Quantcast
Last updated on May 30, 2012 at 18:37 EDT

Dig for Truth About Museum Fossil Claim

February 11, 2008
Repost This

With the good name of the New Mexico Museum of Natural History and Science under a cloud, a formal review of complaints against acting Director Spencer Lucas is urgently needed.

The New Mexico Department of Cultural Affairs conducted a review last year of a dispute over rights to naming an alligator-like fossil, and found the complaints “without merit.” The findings aren’t documented and even Cultural Affairs boss Stuart Ashman now concedes that’s not good enough.

Instead of going away, the controversy has only intensified and gained national prominence. It’s time to resolve it.

The bone of contention is the naming of a fossil unearthed more than five years ago near Ghost Ranch in northern New Mexico. It originally was thought to belong to a group of similar creatures, but a young graduate student at the University of Northern Arizona argued in his 2003 master’s degree thesis and again in a 2005 paper that the creature was unique, and warranted its own name.

The student, Bill Parker, advanced that case in a paper accepted in 2005 for publication in the Journal of Systemic Paleontology. But while the paper was going through peer review, critics of Lucas say, Lucas and his museum colleagues snatched away naming rights to the creature.

Presenting their findings in the museum’s Bulletin, an in-house scientific publication with less rigorous peer review than an outside journal, Lucas and his team named the creature Rioarribasuchus, effectively claiming it as their own.

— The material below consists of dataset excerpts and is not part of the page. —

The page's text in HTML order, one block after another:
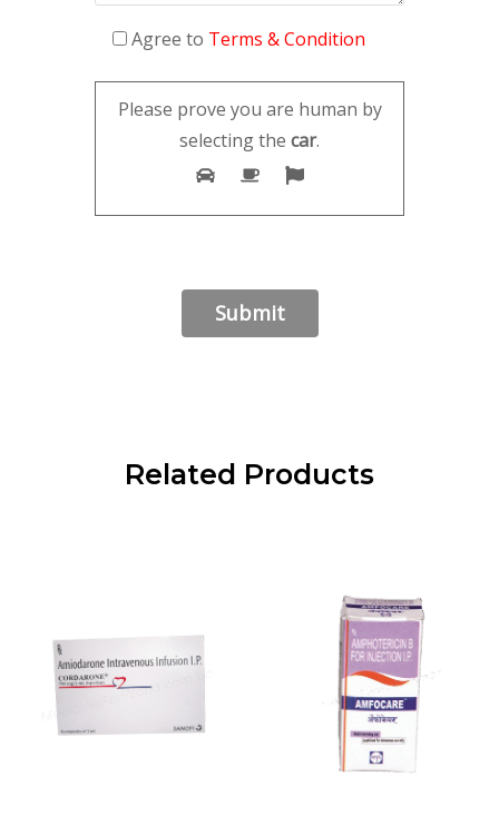
Agree to Terms & Condition
Please prove you are human by
selecting the car.
Related Products
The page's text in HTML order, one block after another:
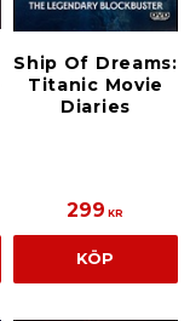
Ship Of Dreams:
Titanic Movie
Diaries
299 KR
KÖP
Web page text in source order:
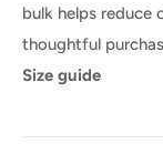
bulk helps reduce
thoughtful
Size guide
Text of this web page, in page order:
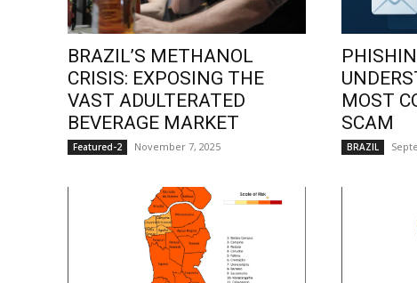
BRAZIL’S METHANOL
CRISIS: EXPOSING THE
VAST ADULTERATED
BEVERAGE MARKET
Featured-2 November 7, 2025
MOST
SCAM
BRAZIL
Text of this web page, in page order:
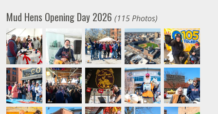
Mud Hens Opening Day 2026(115 Photos)
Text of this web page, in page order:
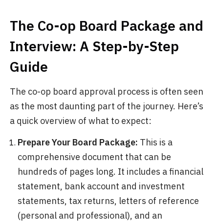
The Co-op Board Package and
Interview: A Step-by-Step
Guide
The co-op board approval process is often seen
as the most daunting part of the journey. Here’s
a quick overview of what to expect:
Prepare Your Board Package: This is a
comprehensive document that can be
hundreds of pages long. It includes a financial
statement, bank account and investment
statements, tax returns, letters of reference
(personal and professional), and an
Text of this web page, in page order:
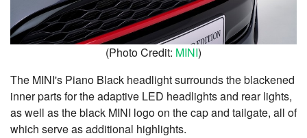
(Photo Credit: MINI)
The MINI's Piano Black headlight surrounds the blackened
inner parts for the adaptive LED headlights and rear lights,
as well as the black MINI logo on the cap and tailgate, all of
which serve as additional highlights.
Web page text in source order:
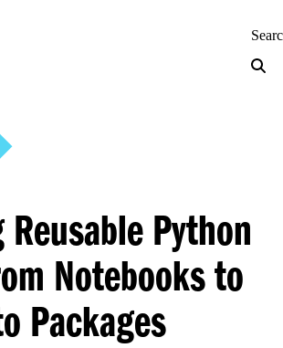
Princeton
Python
Notebooks to
Packages
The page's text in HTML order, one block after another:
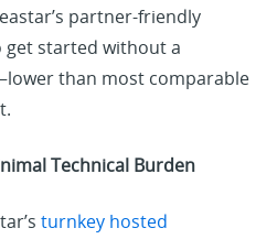
partner-friendly
get started without a
than most comparable
Technical Burden
turnkey hosted
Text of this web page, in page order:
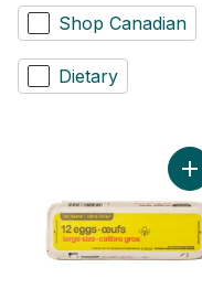
Shop Canadian
Dietary
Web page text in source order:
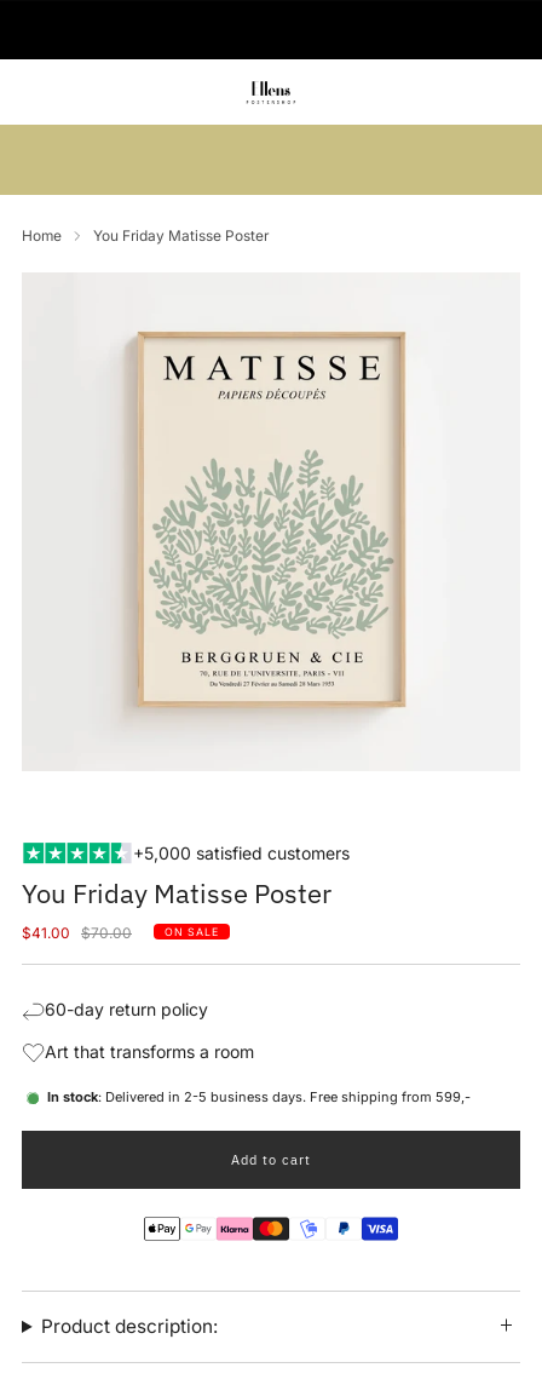
Home You Friday Matisse Poster
+5,000 satisfied customers
You Friday Matisse Poster
Sale
$41.00
Regular
$70.00 ON SALE
60-day return policy
Art that transforms a room
In stock: Delivered in 2-5 business days. Free shipping from 599,-
Add to cart
Product description:
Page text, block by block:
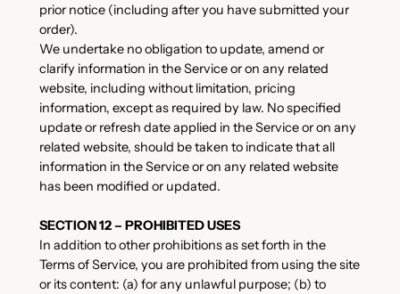
prior notice (including after you have submitted your
order).
We undertake no obligation to update, amend or
clarify information in the Service or on any related
website, including without limitation, pricing
information, except as required by law. No specified
update or refresh date applied in the Service or on any
related website, should be taken to indicate that all
information in the Service or on any related website
has been modified or updated.
SECTION 12 – PROHIBITED USES
In addition to other prohibitions as set forth in the
Terms of Service, you are prohibited from using the site
or its content: (a) for any unlawful purpose; (b) to
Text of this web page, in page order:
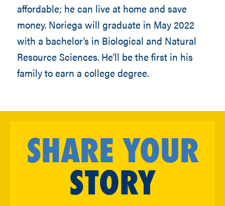
affordable; he can live at home and save
money. Noriega will graduate in May 2022
with a bachelor’s in Biological and Natural
Resource Sciences. He’ll be the first in his
family to earn a college degree.
SHARE YOUR
STORY
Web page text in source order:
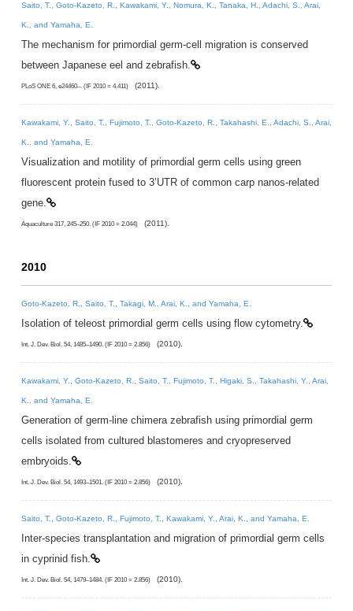
Saito, T., Goto-Kazeto, R., Kawakami, Y., Nomura, K., Tanaka, H., Adachi, S., Arai,
K., and Yamaha, E.
The mechanism for primordial germ-cell migration is conserved
between Japanese eel and zebrafish.
PLoS ONE 6, e24460–. (IF 2010 = 4.411) (2011).
Kawakami, Y., Saito, T., Fujimoto, T., Goto-Kazeto, R., Takahashi, E., Adachi, S., Arai,
K., and Yamaha, E.
Visualization and motility of primordial germ cells using green
fluorescent protein fused to 3’UTR of common carp nanos-related
gene.
Aquaculture 317, 245–250. (IF 2010 = 2.044) (2011).
2010
Goto-Kazeto, R., Saito, T., Takagi, M., Arai, K., and Yamaha, E.
Isolation of teleost primordial germ cells using flow cytometry.
Int. J. Dev. Biol. 54, 1485–1490. (IF 2010 = 2.856) (2010).
Kawakami, Y., Goto-Kazeto, R., Saito, T., Fujimoto, T., Higaki, S., Takahashi, Y., Arai,
K., and Yamaha, E.
Generation of germ-line chimera zebrafish using primordial germ
cells isolated from cultured blastomeres and cryopreserved
embryoids.
Int. J. Dev. Biol. 54, 1493–1501. (IF 2010 = 2.856) (2010).
Saito, T., Goto-Kazeto, R., Fujimoto, T., Kawakami, Y., Arai, K., and Yamaha, E.
Inter-species transplantation and migration of primordial germ cells
in cyprinid fish.
Int. J. Dev. Biol. 54, 1479–1484. (IF 2010 = 2.856) (2010).
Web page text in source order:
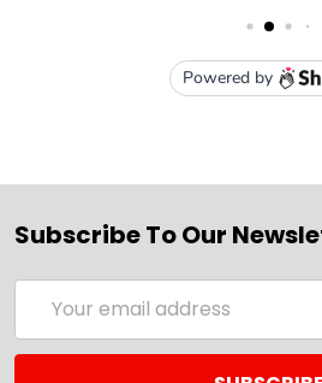
Subscribe To Our
Address
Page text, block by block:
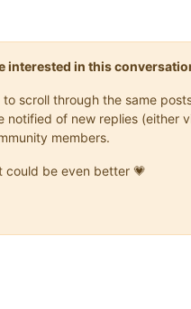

The Bulletin article appeared just two weeks before Parker’s, but Lucas has denied any attempt to beat the young man to naming rights.

It will be up to paleontologists to determine the merits of each side’s research, but the Department of Cultural Affairs, which oversees the museum, must not delay in rectifying its own inquiry into the complaints. No written records were kept to document that inquiry, conducted by the museum board’s executive committee.

Ashman, head of Cultural Affairs, says he may ask the committee to reconvene to look further into the complaints and create a formal record. That would at least be a start toward a full, third-party review.

“There’s a cloud … over the museum,” said worldrenowned paleontologist Kevin Padian, who described the state’s handling of the case so far as “stonewalling.”

A more appropriate behavior, especially for a group of professional fossil-hunters, would be digging for the truth.